One may be justifiably concerned, from the jurisprudence perspective, that the current lack of prosecution is based on a lack of appetite or understanding of care sector standards by prosecutors. A change in this attitude could see many more prosecutions. But again this is another ‘required’ change of culture?
Another problem is that the lawyers and regulators may not understand precisely the nature of what they are regulating against. The argument can be dismissed along the same lines as NHS managers do not ‘need’ to have any knowledge of medicine or nursing.
A prosecution of ‘wilful neglect’ Hunt admitted was so that the defendants could ‘feel the full force of the law’.
This document is typical of one of the many professional concerns of an appetite of being seen to punish hard retributively certain actions. The law must be necessary and proportionate, and one can see in principle how this provision could fulfil a worthy aim of parliament regarding patient safety.
Oncologists frequently perceive the discussion about whether or not to use or continue artificial feeding and/or hydration to be difficult. Successful approaches are not customarily demonstrated during medical training.
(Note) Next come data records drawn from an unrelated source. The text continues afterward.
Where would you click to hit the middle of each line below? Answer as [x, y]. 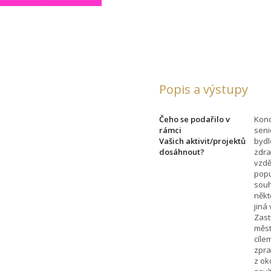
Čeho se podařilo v [195, 119]
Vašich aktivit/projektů [203, 141]
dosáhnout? [182, 152]
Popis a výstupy [204, 89]
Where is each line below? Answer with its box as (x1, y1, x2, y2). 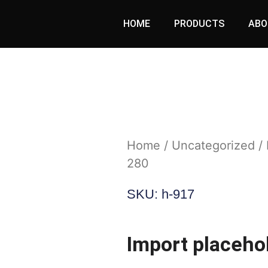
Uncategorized (171, 138, 255, 153)
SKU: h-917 (126, 186, 194, 202)
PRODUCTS (174, 18, 225, 29)
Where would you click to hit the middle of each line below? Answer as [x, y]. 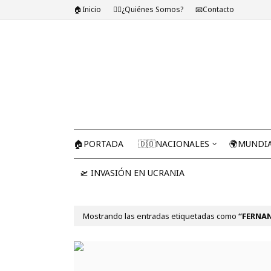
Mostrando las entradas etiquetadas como [161, 216]
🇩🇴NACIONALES [174, 144]
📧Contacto [215, 9]
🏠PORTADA [99, 144]
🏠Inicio [87, 9]
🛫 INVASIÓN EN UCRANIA [132, 173]
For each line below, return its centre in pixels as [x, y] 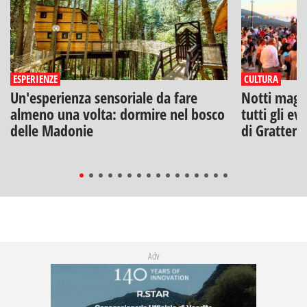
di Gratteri [270, 130]
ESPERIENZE [35, 78]
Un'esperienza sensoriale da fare [104, 97]
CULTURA [261, 78]
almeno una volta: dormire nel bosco [118, 113]
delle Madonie [52, 130]
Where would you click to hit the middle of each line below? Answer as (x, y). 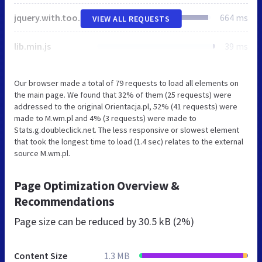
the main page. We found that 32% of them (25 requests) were (123, 94)
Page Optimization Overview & (97, 185)
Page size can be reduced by (76, 221)
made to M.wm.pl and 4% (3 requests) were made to (105, 118)
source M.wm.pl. (42, 153)
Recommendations (64, 201)
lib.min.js (32, 46)
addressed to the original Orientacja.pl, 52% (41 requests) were (126, 106)
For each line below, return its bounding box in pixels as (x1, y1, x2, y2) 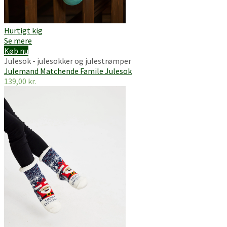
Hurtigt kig (4, 25, 43, 35)
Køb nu (4, 45, 28, 56)
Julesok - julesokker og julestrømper (4, 55, 131, 66)
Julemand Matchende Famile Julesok (4, 65, 132, 76)
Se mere (4, 35, 32, 46)
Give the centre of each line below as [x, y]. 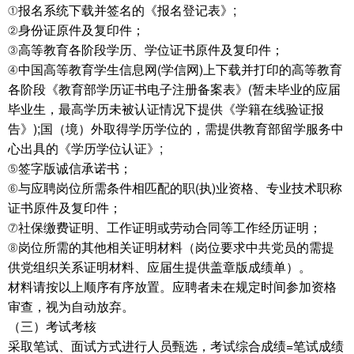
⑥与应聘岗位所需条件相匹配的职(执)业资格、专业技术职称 [175, 188]
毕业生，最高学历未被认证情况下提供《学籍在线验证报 [166, 109]
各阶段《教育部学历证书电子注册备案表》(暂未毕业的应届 [174, 89]
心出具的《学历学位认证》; [85, 148]
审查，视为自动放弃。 [71, 306]
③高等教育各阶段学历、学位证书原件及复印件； [146, 49]
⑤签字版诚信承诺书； [70, 168]
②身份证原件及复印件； [76, 30]
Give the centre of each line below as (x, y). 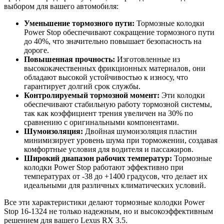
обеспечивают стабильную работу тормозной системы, (118, 104)
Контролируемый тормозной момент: (92, 95)
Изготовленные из (147, 59)
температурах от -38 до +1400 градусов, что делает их (116, 176)
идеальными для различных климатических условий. (115, 185)
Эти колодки (182, 95)
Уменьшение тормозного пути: (79, 23)
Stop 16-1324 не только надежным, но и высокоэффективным (108, 211)
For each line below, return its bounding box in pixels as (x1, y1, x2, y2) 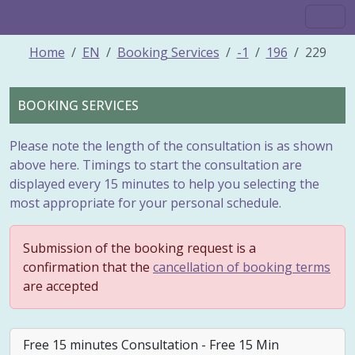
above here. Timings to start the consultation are (10, 156, 302, 174)
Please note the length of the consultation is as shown (10, 137, 333, 155)
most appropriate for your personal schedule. (10, 194, 281, 212)
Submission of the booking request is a (23, 239, 256, 258)
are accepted (23, 277, 98, 296)
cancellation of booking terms (153, 258, 330, 277)
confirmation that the (23, 258, 153, 277)
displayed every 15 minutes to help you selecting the (10, 175, 319, 193)
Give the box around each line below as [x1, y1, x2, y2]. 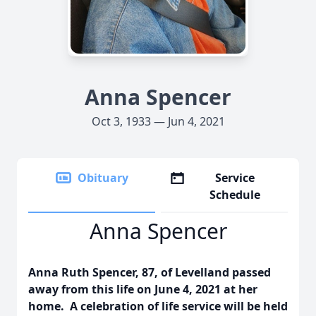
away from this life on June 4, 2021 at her [28, 281, 257, 297]
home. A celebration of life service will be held [28, 298, 288, 314]
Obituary [78, 170, 128, 186]
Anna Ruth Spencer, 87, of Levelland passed [28, 265, 271, 280]
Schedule [209, 187, 261, 202]
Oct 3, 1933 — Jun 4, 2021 [91, 114, 225, 129]
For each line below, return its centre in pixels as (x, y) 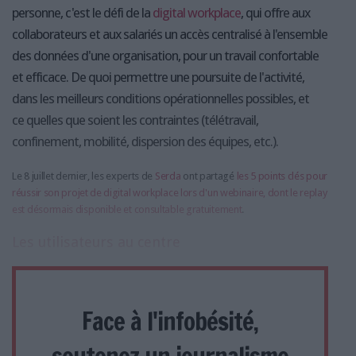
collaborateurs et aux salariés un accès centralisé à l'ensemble (170, 35)
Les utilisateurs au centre (96, 242)
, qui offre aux (275, 13)
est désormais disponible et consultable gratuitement (127, 210)
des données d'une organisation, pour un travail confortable (165, 56)
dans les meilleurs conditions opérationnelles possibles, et (161, 99)
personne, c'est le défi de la (82, 13)
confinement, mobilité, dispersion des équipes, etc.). (145, 142)

Food and water are widely held symbols of caring, so withholding of artificial nutrition and hydration may be easily misperceived as neglect by the patient, family, or other professional and volunteer caregivers.
The response to the new ‘wilful neglect’ offence from clinical professionals and patients has been noticeably underwhelming.
There is furthermore a worrying aspect that people within the NHS system will be even more deterred from ‘whistle blowing’ under the Public Interest Disclosure Act  than they were before, for fear of retribution over criminal sanctions.
For the offence of ‘wilful neglect’, the example that Jeremy Hunt gave last night has remarkable similarity to the sorts of offences you might have expected from Mid Staffs or Winterbourne View. The question therefore should be legitimately posed what it is that Hunt himself thinks is to be covered by the new law which was not covered previously. In summary, Jeremy Hunt needs to ask himself what his new law will achieve where section 44 of the Mental Capacity Act had failed.